Give back exactly the stretch of data below from the line holding "Give the box" through the line holding "tenham muitos erros", both ends included, and leave the remaining lines out.

**Supplied material**
--- START ---

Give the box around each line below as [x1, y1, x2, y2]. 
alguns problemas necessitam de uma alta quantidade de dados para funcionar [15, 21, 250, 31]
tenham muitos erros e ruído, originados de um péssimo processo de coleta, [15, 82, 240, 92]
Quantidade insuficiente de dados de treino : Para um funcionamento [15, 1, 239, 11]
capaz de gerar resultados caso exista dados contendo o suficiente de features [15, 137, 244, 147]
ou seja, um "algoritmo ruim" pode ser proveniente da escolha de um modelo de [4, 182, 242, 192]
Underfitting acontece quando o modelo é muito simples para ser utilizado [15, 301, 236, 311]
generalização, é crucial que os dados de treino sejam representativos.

--- END ---
--- START ---

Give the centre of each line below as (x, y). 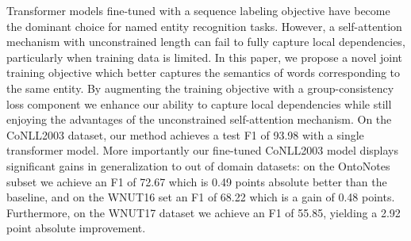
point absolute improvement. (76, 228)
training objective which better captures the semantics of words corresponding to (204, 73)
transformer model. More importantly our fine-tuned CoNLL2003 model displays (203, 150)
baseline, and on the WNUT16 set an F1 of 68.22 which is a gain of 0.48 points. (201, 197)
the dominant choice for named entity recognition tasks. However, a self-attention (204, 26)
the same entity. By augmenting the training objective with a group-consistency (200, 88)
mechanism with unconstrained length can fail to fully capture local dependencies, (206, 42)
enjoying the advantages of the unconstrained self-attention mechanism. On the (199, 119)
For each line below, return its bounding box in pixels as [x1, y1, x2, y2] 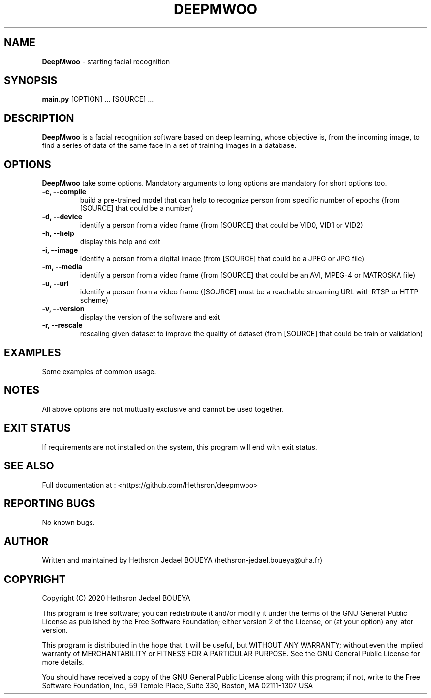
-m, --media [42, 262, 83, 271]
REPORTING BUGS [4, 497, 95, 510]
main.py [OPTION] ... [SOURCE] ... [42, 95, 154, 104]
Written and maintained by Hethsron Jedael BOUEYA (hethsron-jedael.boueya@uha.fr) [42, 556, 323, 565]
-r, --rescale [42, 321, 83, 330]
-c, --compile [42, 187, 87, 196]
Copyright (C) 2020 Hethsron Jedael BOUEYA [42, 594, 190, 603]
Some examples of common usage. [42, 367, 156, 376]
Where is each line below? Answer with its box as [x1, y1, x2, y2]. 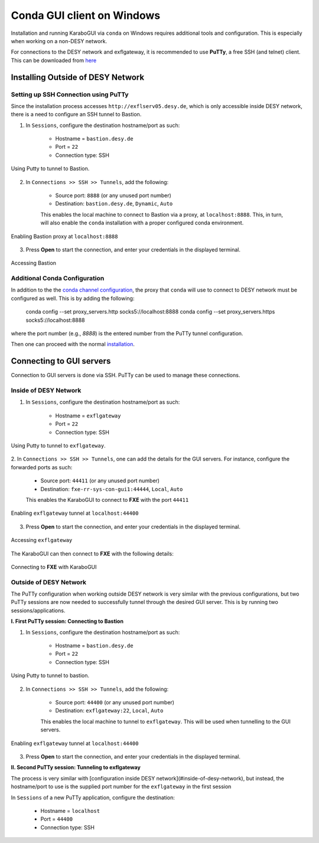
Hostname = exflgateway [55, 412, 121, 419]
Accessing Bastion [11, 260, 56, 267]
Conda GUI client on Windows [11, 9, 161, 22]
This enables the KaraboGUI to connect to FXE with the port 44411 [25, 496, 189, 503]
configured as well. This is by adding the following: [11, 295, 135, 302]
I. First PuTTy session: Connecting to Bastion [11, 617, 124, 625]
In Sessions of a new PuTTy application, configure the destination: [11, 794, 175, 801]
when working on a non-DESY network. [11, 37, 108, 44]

--- END ---
--- START ---

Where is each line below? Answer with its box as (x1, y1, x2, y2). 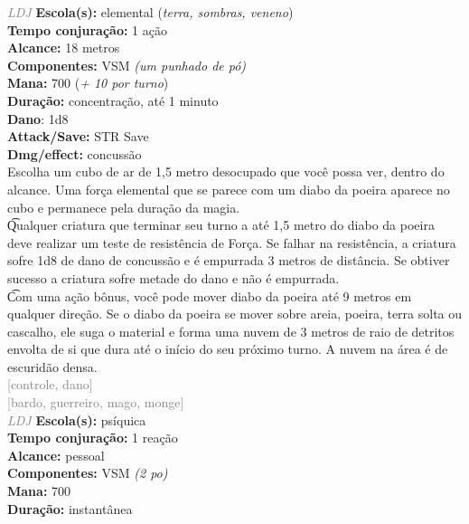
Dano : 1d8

--- END ---

**Response**
Give the box around each line below as [x1, y1, x2, y2]. 
alguns problemas necessitam de uma alta quantidade de dados para funcionar [15, 21, 250, 31]
tenham muitos erros e ruído, originados de um péssimo processo de coleta, [15, 82, 240, 92]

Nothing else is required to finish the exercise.